🤖 AI Summary
This work addresses the challenges of identity preservation, multi-view consistency, and spatial semantic alignment in 3D editing. It proposes a two-stage optimization approach: first, orthogonal views are rendered and object-level segmentation masks are extracted, combined with multi-view textual inversion and attention alignment; subsequently, full-parameter fine-tuning of a multi-view diffusion model enables natural language-driven, object-level 3D editing. This method represents the first effective transfer of personalization capabilities from 2D diffusion models to the 3D domain, supporting disentangled semantic token composition and high-fidelity edits.
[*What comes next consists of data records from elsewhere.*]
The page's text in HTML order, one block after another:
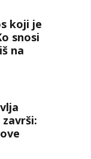
koji je
snosi
na
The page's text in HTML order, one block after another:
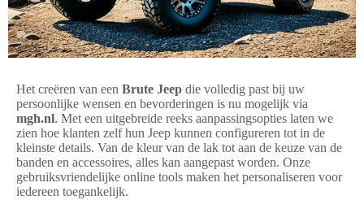
Het creëren van een Brute Jeep die volledig past bij uw
persoonlijke wensen en bevorderingen is nu mogelijk via
mgh.nl. Met een uitgebreide reeks aanpassingsopties laten we
zien hoe klanten zelf hun Jeep kunnen configureren tot in de
kleinste details. Van de kleur van de lak tot aan de keuze van de
banden en accessoires, alles kan aangepast worden. Onze
gebruiksvriendelijke online tools maken het personaliseren voor
iedereen toegankelijk.
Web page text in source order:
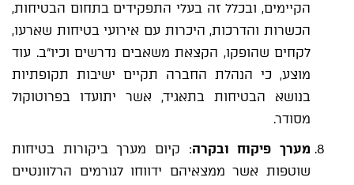
הקיימים, ובכלל זה בעלי התפקידים בתחום הבטיחות,
הכשרות והדרכות, היכרות עם אירועי בטיחות שארעו,
לקחים שהופקו, הקצאת משאבים נדרשים וכיו"ב. עוד
מוצע, כי הנהלת החברה תקיים ישיבות תקופתיות
בנושא הבטיחות בתאגיד, אשר יתועדו בפרוטוקול
מסודר.
מערך פיקוח ובקרה: קיום מערך ביקורות בטיחות
שוטפות אשר ממצאיהם ידווחו לגורמים הרלוונטיים
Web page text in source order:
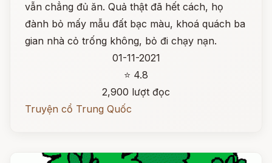
vẫn chẳng đủ ăn. Quả thật đã hết cách, họ
đành bỏ mấy mẫu đất bạc màu, khoá quách ba
gian nhà cỏ trống không, bỏ đi chạy nạn.
01-11-2021
⭐ 4.8
2,900 lượt đọc
Truyện cổ Trung Quốc
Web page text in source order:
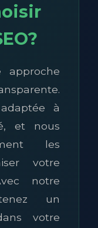
approche
à
et nous
les
votre
notre
un
votre
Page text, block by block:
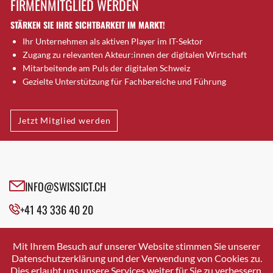
Brütten
Bubendorf
Bubikon
Buchs (SG)
Burgdorf
Bülach
Cazis
Cham
Davos Platz
Davos Platz 1
Dietikon
Dietlikon
FIRMENMITGLIED WERDEN
STÄRKEN SIE IHRE SICHTBARKEIT IM MARKT!
Ihr Unternehmen als aktiven Player im IT-Sektor
Zugang zu relevanten Akteur:innen der digitalen Wirtschaft
Mitarbeitende am Puls der digitalen Schweiz
Gezielte Unterstützung für Fachbereiche und Führung
Jetzt Mitglied werden
INFO@SWISSICT.CH
+41 43 336 40 20
SWISSICT
VULKANSTRASSE 120
8048 ZURICH
Mit Ihrem Besuch auf unserer Website stimmen Sie unserer
Datenschutzerklärung und der Verwendung von Cookies zu.
Dies erlaubt uns unsere Services weiter für Sie zu verbessern.
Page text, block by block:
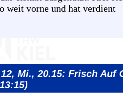
weit vorne und hat verdient
Mi., 20.15: Frisch Auf
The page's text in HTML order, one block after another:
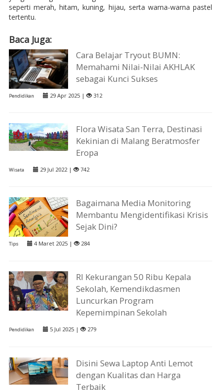
seperti merah, hitam, kuning, hijau, serta warna-warna pastel
tertentu.
Baca Juga:
Cara Belajar Tryout BUMN:
Memahami Nilai-Nilai AKHLAK
sebagai Kunci Sukses
Pendidikan 29 Apr 2025 | 312
Flora Wisata San Terra, Destinasi
Kekinian di Malang Beratmosfer
Eropa
Wisata 29 Jul 2022 | 742
Bagaimana Media Monitoring
Membantu Mengidentifikasi Krisis
Sejak Dini?
Tips 4 Maret 2025 | 284
RI Kekurangan 50 Ribu Kepala
Sekolah, Kemendikdasmen
Luncurkan Program
Kepemimpinan Sekolah
Pendidikan 5 Jul 2025 | 279
Disini Sewa Laptop Anti Lemot
dengan Kualitas dan Harga
Terbaik
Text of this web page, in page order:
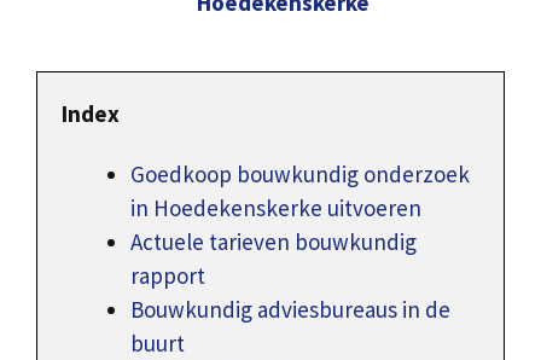
Index
Goedkoop bouwkundig onderzoek
in Hoedekenskerke uitvoeren
Actuele tarieven bouwkundig
rapport
Bouwkundig adviesbureaus in de
buurt
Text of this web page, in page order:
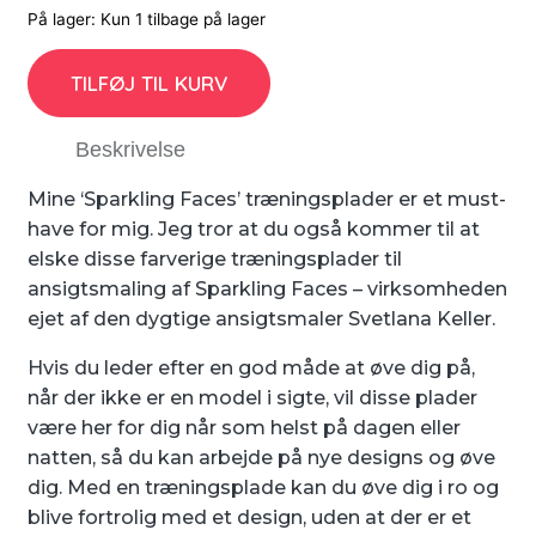
På lager: Kun 1 tilbage på lager
TILFØJ TIL KURV
Beskrivelse
Mine ‘Sparkling Faces’ træningsplader er et must-
have for mig. Jeg tror at ​​du også kommer til at
elske disse farverige træningsplader til
ansigtsmaling af Sparkling Faces – virksomheden
ejet af den dygtige ansigtsmaler Svetlana Keller.
Hvis du leder efter en god måde at øve dig på,
når der ikke er en model i sigte, vil disse plader
være her for dig når som helst på dagen eller
natten, så du kan arbejde på nye designs og øve
dig. Med en træningsplade kan du øve dig i ro og
blive fortrolig med et design, uden at der er et
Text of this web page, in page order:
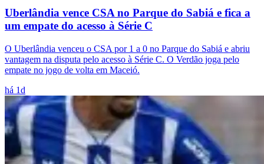
Uberlândia vence CSA no Parque do Sabiá e fica a
um empate do acesso à Série C
O Uberlândia venceu o CSA por 1 a 0 no Parque do Sabiá e abriu
vantagem na disputa pelo acesso à Série C. O Verdão joga pelo
empate no jogo de volta em Maceió.
há 1d
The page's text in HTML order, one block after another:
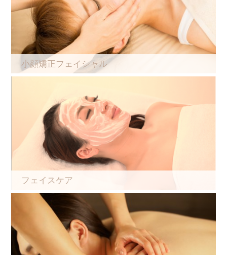
小顔矯正フェイシャル
フェイスケア
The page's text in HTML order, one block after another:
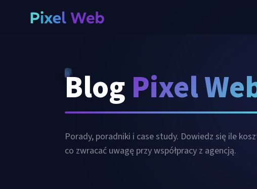
Blog Pixel
Porady, poradniki i case study. Dowiedz się ile
co zwracać uwagę przy współpracy z agencją.
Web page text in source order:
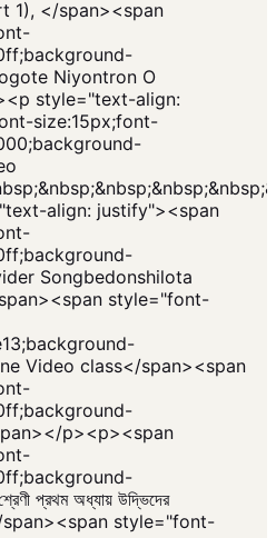
1), </span><span
Niyontron O
style="text-align:
size:15px;font-
align: justify"><span
Songbedonshilota
style="font-
Video class</span><span
p><p><span
প্রথম অধ্যায় উদ্ভিদের
span><span style="font-
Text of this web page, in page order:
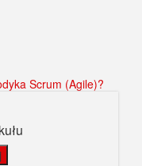
Scrum (Agile)?
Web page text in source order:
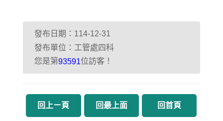
發布日期：114-12-31
發布單位：工管處四科
您是第93591位訪客！
回上ㄧ頁 回最上面 回首頁
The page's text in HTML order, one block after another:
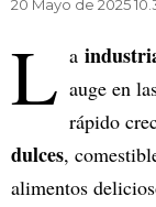
20 Mayo de 2025
L a
auge en
rápido
dulces,
alimentos
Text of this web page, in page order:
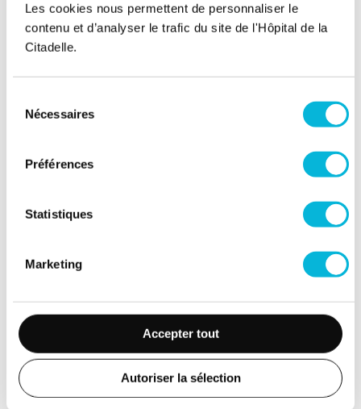
Les cookies nous permettent de personnaliser le
contenu et d’analyser le trafic du site de l'Hôpital de la
Citadelle.
Nécessaires
Préférences
Statistiques
Marketing
Accepter tout
Autoriser la sélection
www.citadelle.be
Préférences (4)
Les cookies de préférences permettent à un site
web de retenir des informations qui modifient la
comme votre langue préférée ou la région dans
Nom Finalité
splashModals
pro.citadelle.be
www.citadelle.be
Statistiques (2)
Les cookies statistiques aident les propriétaires
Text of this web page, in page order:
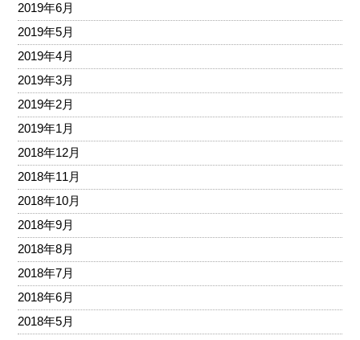
2019年6月
2019年5月
2019年4月
2019年3月
2019年2月
2019年1月
2018年12月
2018年11月
2018年10月
2018年9月
2018年8月
2018年7月
2018年6月
2018年5月
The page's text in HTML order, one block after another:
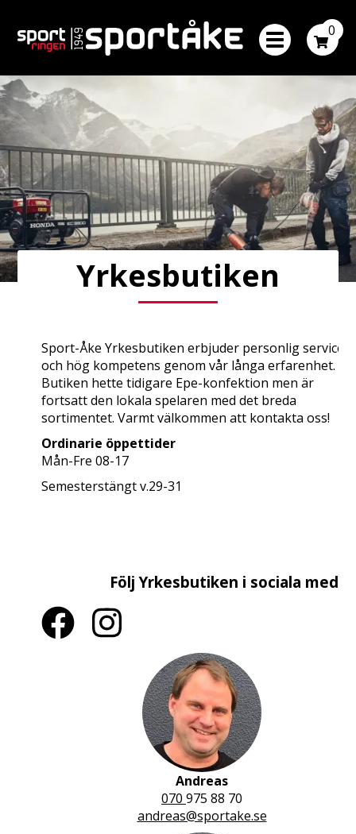
0
Yrkesbutiken
Sport-Åke Yrkesbutiken erbjuder personlig service
och hög kompetens genom vår långa erfarenhet.
Butiken hette tidigare Epe-konfektion men är
fortsatt den lokala spelaren med det breda
sortimentet. Varmt välkommen att kontakta oss!
Ordinarie öppettider
Mån-Fre 08-17
Semesterstängt v.29-31
Följ Yrkesbutiken i sociala
Andreas
070 975 88 70
andreas@sportake.se
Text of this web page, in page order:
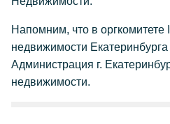
Напомним, что в
недвижимости
Администрация г.
недвижимости.
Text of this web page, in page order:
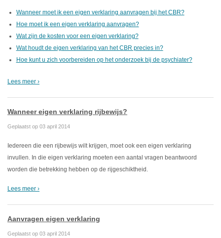
Wanneer moet ik een eigen verklaring aanvragen bij het CBR?
Hoe moet ik een eigen verklaring aanvragen?
Wat zijn de kosten voor een eigen verklaring?
Wat houdt de eigen verklaring van het CBR precies in?
Hoe kunt u zich voorbereiden op het onderzoek bij de psychiater?
Lees meer ›
Wanneer eigen verklaring rijbewijs?
Geplaatst op 03 april 2014
Iedereen die een rijbewijs wilt krijgen, moet ook een eigen verklaring
invullen. In die eigen verklaring moeten een aantal vragen beantwoord
worden die betrekking hebben op de rijgeschiktheid.
Lees meer ›
Aanvragen eigen verklaring
Geplaatst op 03 april 2014
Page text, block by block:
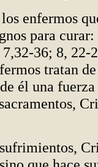
enfermos
para
7,32-36; 8, 22-
tratan
él una
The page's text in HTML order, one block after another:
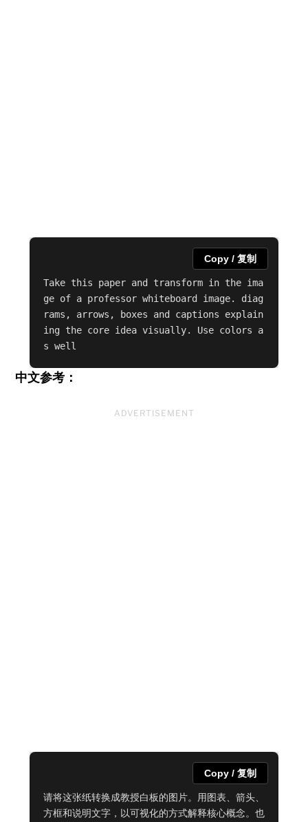
Take this paper and transform in the ima
ge of a professor whiteboard image. diag
rams, arrows, boxes and captions explain
ing the core idea visually. Use colors a
s well
Copy / 复制
中文参考：
ADVERTISEMENT
请将这张纸转换成教授白板的图片。用图表、箭头、
方框和说明文字，以可视化的方式解释核心概念。也
Copy / 复制
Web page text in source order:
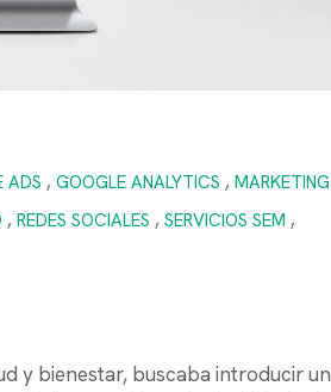
ADS , GOOGLE ANALYTICS , MARKETING
, REDES SOCIALES , SERVICIOS SEM ,
y bienestar, buscaba introducir un
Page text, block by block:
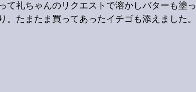
て礼ちゃんのリクエストで溶かしバターも塗っ
たまたま買ってあったイチゴも添えました。
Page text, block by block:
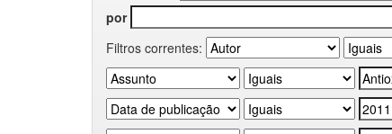
por
Filtros correntes:
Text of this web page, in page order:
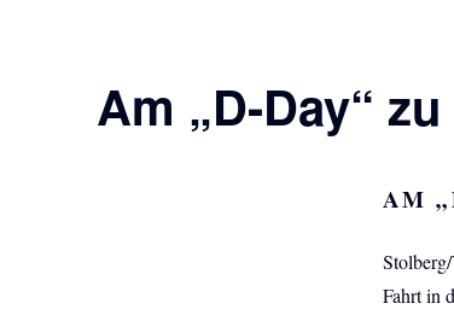
Am „D-Day“
AM
Fahrt in
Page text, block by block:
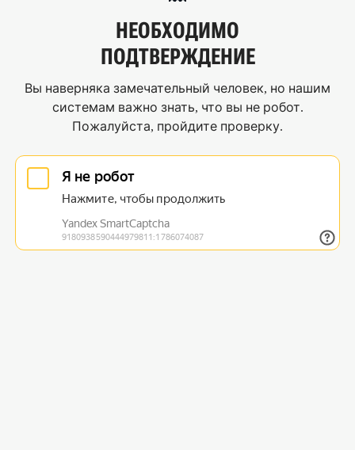
НЕОБХОДИМО
ПОДТВЕРЖДЕНИЕ
Вы наверняка замечательный человек, но нашим
системам важно знать, что вы не робот.
Пожалуйста, пройдите проверку.
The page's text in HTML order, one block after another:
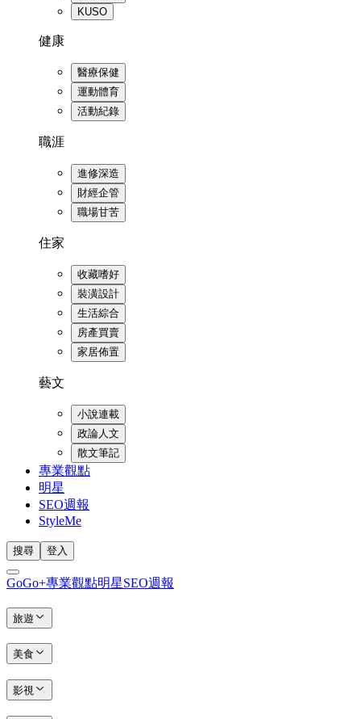
KUSO
健康
醫療保健
運動體育
活動紀錄
職涯
進修深造
財經企管
職場甘苦
住家
收藏嗜好
裝潢設計
生活綜合
房產買賣
家居佈置
藝文
小說連載
政論人文
散文筆記
專業觀點
明星
SEO週報
StyleMe
搜尋 登入
GoGo+專業觀點明星SEO週報
旅遊
美食
影視
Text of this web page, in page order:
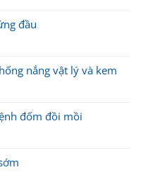
đầu
nắng vật lý và kem
đốm đồi mồi
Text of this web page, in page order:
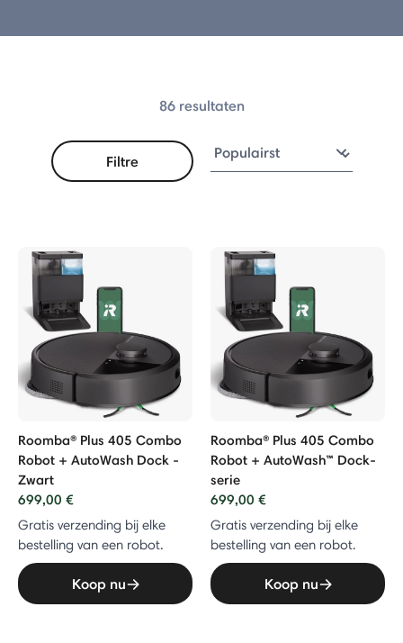
415 Combo
Robot + AutoEmpty™ Dock
Robot
Robot + AutoEmpty™ Dock
Robot + AutoEmpty™ Dock
86 resultaten
Filtre
Roomba® Plus 405 Combo
Robot + AutoWash Dock -
Zwart
699,00 €
Gratis verzending bij elke
bestelling van een robot.
Koop nu
Roomba® Plus 405 Combo
Robot + AutoWash™ Dock-
serie
699,00 €
Gratis verzending bij elke
bestelling van een robot.
Koop nu
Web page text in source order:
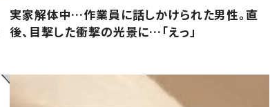
実家解体中…作業員に話しかけられた男性。直
後、目撃した衝撃の光景に…「えっ」
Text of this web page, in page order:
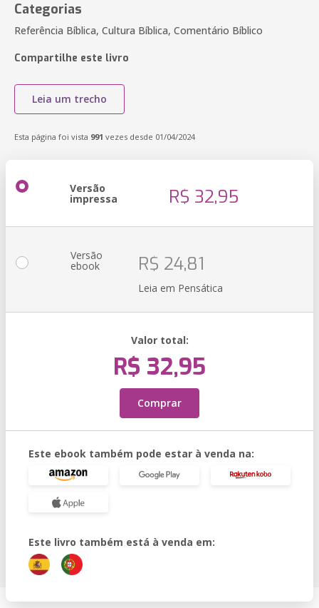
Categorias
Referência Bíblica, Cultura Bíblica, Comentário Bíblico
Compartilhe este livro
Leia um trecho
Esta página foi vista 991 vezes desde 01/04/2024
Versão
impressa R$ 32,95
Versão
ebook R$ 24,81
Leia em Pensática
Valor total:
R$ 32,95
Comprar
Este ebook também pode estar à venda na:
Este livro também está à venda em:
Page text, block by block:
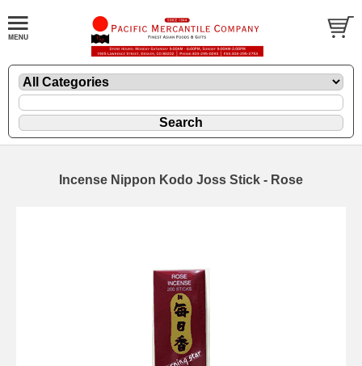
Incense Nippon Kodo Joss Stick - Rose
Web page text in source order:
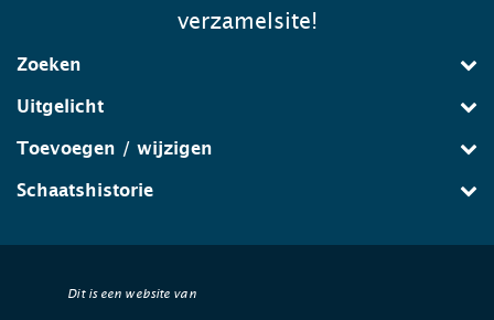
verzamelsite!
Zoeken
Uitgelicht
Toevoegen / wijzigen
Schaatshistorie
Dit is een website van
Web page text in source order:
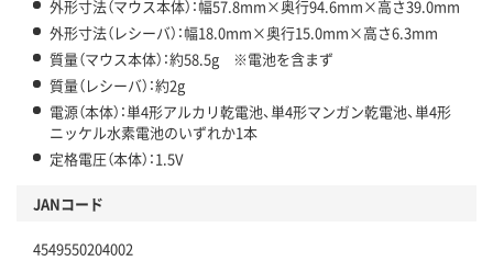
外形寸法（マウス本体）：幅57.8mm×奥行94.6mm×高さ39.0mm
外形寸法（レシーバ）：幅18.0mm×奥行15.0mm×高さ6.3mm
質量（マウス本体）：約58.5g ※電池を含まず
質量（レシーバ）：約2g
電源（本体）：単4形アルカリ乾電池、単4形マンガン乾電池、単4形
ニッケル水素電池のいずれか1本
定格電圧（本体）：1.5V
JANコード
4549550204002
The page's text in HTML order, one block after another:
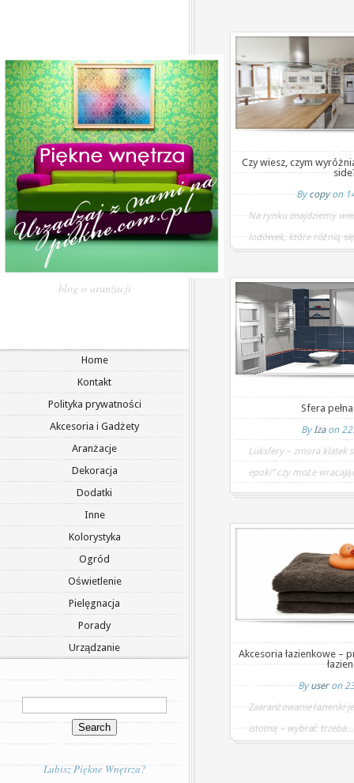
blog o aranżacji
Home
Kontakt
Polityka prywatności
Akcesoria i Gadżety
Aranżacje
Dekoracja
Dodatki
Inne
Kolorystyka
Ogród
Oświetlenie
Pielęgnacja
Porady
Urządzanie
Lubisz Piękne Wnętrza?
Czy wiesz, czym
By copyon
Na rynku znajdziemy
lodówek, które różnią
Sfera
ByIzaon
Luksfery – zmora klatek
epoki” czy może
Akcesoria łazienkowe –
By useron
Zaaranżowanie łazienki
istotną – wybrać trzeba...
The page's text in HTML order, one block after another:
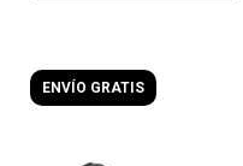
ENVÍO GRATIS
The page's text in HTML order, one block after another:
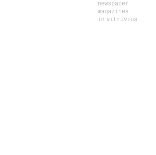
newspaper
magazines
in vitruvius
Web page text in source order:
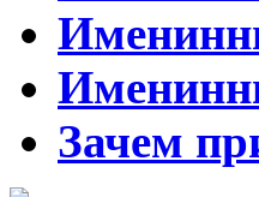
Зачем
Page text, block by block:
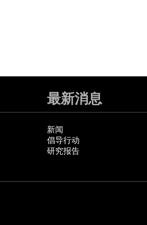
最新消息
新闻
倡导行动
研究报告
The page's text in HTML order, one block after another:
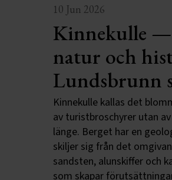
10 Jun 2026
Kinnekulle
natur och
Lundsbrunn
Kinnekulle kallas det
av turistbroschyrer utan
länge. Berget har en
skiljer sig från det
sandsten, alunskiffer och
som skapar
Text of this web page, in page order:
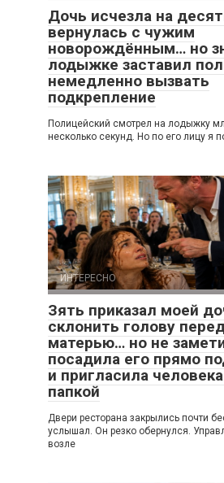
Дочь исчезла на
вернулась с чужим
новорождённым… но
лодыжке заставил
немедленно вызвать
подкрепление
Полицейский смотрел на лодыжку
несколько секунд. Но по его лицу я
ИНТЕРЕСНО
Зять приказал моей
склонить голову
матерью… но не
посадила его прямо
и пригласила
папкой
Двери ресторана закрылись почти
услышал. Он резко обернулся.
возле
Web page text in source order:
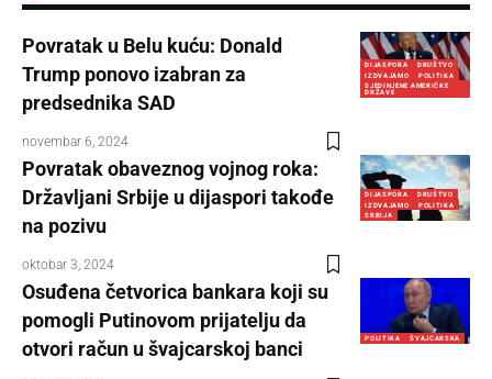
DIJASPORA
DRUŠTVO
IZDVAJAMO
POLITIKA
SJEDINJENE AMERIČKE
DRŽAVE
Povratak u Belu kuću: Donald
Trump ponovo izabran za
predsednika SAD
novembar 6, 2024
DIJASPORA
DRUŠTVO
IZDVAJAMO
POLITIKA
SRBIJA
Povratak obaveznog vojnog roka:
Državljani Srbije u dijaspori takođe
na pozivu
oktobar 3, 2024
POLITIKA ŠVAJCARSKA
Osuđena četvorica bankara koji su
pomogli Putinovom prijatelju da
otvori račun u švajcarskoj banci

Experiments demonstrate that the approach significantly outperforms existing methods across diverse scenarios, achieving state-of-the-art performance in both editing fidelity and identity preservation.
📝 Abstract
While 2D diffusion models have achieved remarkable success in identity-preserving personalization, extending this capability to 3D assets remains a significant challenge due to the complexities of multi-view consistency and spatial control. Inspired by these 2D advancements, we present a novel personalization method for text-guided 3D editing that enables compositional, object-level control through natural language. Given a 3D input, we render orthogonal views and extract object-level segmentation masks to isolate semantic components. We then learn distinct token embeddings for each component through a tailored two-phase optimization strategy: multi-view textual inversion with attention alignment, followed by full fine-tuning of multi-view diffusion model. During inference, these disentangled tokens seamlessly compose with editing prompts to generate multi-view consistent images, which are subsequently lifted into high-fidelity textured 3D meshes. Extensive evaluations across diverse editing scenarios demonstrate that our method successfully transfers the flexibility of 2D personalization to 3D, achieving state-of-the-art edit faithfulness and identity preservation compared to existing baselines.